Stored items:

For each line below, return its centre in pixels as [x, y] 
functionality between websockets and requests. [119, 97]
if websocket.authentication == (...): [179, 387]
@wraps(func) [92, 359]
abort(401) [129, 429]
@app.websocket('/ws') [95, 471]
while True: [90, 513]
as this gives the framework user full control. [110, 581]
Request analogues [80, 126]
---
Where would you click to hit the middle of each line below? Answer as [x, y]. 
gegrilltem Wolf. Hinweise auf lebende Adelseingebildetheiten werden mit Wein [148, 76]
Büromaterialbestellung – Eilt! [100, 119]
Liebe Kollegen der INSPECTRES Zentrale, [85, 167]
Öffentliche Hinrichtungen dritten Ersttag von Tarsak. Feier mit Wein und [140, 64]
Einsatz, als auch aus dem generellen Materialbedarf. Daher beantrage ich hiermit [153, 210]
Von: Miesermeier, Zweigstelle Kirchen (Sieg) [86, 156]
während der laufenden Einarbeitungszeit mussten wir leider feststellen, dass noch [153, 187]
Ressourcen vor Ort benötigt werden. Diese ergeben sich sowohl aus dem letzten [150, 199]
==
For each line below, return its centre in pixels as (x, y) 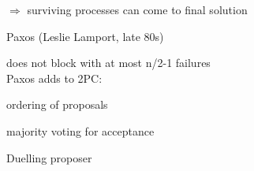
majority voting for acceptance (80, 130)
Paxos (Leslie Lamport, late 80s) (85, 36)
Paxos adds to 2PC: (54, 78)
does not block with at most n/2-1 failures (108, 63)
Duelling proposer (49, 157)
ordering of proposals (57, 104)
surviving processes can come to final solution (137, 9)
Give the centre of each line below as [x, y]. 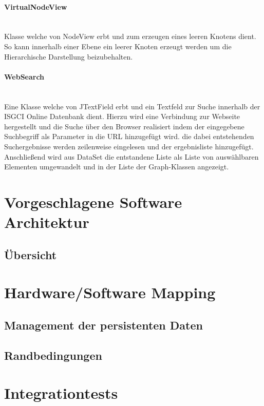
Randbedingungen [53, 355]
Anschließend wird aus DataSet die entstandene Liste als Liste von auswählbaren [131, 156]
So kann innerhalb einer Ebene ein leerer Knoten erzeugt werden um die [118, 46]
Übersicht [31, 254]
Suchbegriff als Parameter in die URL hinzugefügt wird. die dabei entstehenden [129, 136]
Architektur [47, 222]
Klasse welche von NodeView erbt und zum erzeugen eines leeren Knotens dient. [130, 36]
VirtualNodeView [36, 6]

(Task details):
For every line of the data above that contains "werden", copy that line.

(Problem solution):
gegrilltem Wolf. Hinweise auf lebende Adelseingebildetheiten werden mit Wein [148, 76]
Ressourcen vor Ort benötigt werden. Diese ergeben sich sowohl aus dem letzten [150, 199]
So kann innerhalb einer Ebene ein leerer Knoten erzeugt werden um die [118, 46]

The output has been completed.